By Bruce Hawke OCTOBER, 2004 - VOLUME 12 NO.9


OCMI’s wild card is actually a frustrated artist.


As The Irrawaddy was going to press the fate of Maj-Gen Kyaw Win, the Deputy Chief of the Office of the Chief of Military Intelligence, or OCMI, was unclear. He wasn’t under arrest, but he wasn’t going to the office either. It’s seems likely that the mild-mannered spook, a prot?g? of Sr-Gen Than Shwe, was complicit in the coup that unseated PM Gen Khin Nyunt.


The spymaster was born in a village near Pegu and brought up by his mother (who had been abandoned by her husband) and his grandmother. He was a good student, and went on to graduate in psychology from Rangoon University where he was a student activist in July 1962 (and was shot at by Burma Army troops at the Rangoon University Student Union building).


On graduation Kyaw Win worked first as school teacher. Then, seeking social mobility, he joined the army, passing through the OTS officer training course at Hmawbi.


Kyaw Win served on the frontline in Shan State where his battalion commander was Than Shwe. When the latter became Prime Minister and chairman of the State Law & Order Restoration Council in 1992, Kyaw Win was a major in the Directorate of Defense Services Intelligence’s, or DDSI’s, MI-1 unit in Mandalay, according to a friend, who spoke on condition of anonymity. The PM moved him to Rangoon and put him on a promotional fast-track.


In 1993 Kyaw Win, by then a lieutenant-colonel, was named deputy chief of the DDSI. He also was appointed deputy chief of the Office of Strategic Studies (a hybrid spook/policy think tank organization) when it was established in 1994 (In early 2002 the DDSI and OSS and other intel organs were consolidated into the OCMI).
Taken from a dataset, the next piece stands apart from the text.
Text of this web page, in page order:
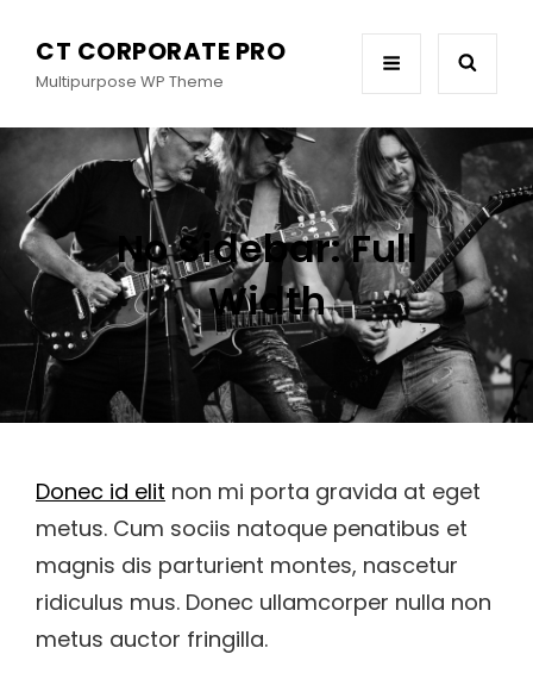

When spymaster Gen Khin Nyunt was appointed PM he left the day-to-day business of Burma’s intelligence apparatus with Kyaw Win, making him defacto head spook. But there’s another side to the man who until October 18 was tasked with maintaining Burma’s climate of fear and ensuring regime preservation.


In his spare time, the polite, softly-spoken spook is an artist. His interests include drawing, painting and—first love—photography. Kyaw Win has published at least three books featuring his camera work. The photos in this spread originally appeared in his self-published picture book Photosynthesis.



“I can assure you that [Kyaw Win’s positions] as an artist and a military officer are completely different roles,” said the friend of the spy chief. “[I]t always makes me amazed to see it,” 


Given his talent with the viewfinder, if his superiors decide to retire Kyaw Win, he can take comfort in the fact that he could work as a professional photographer.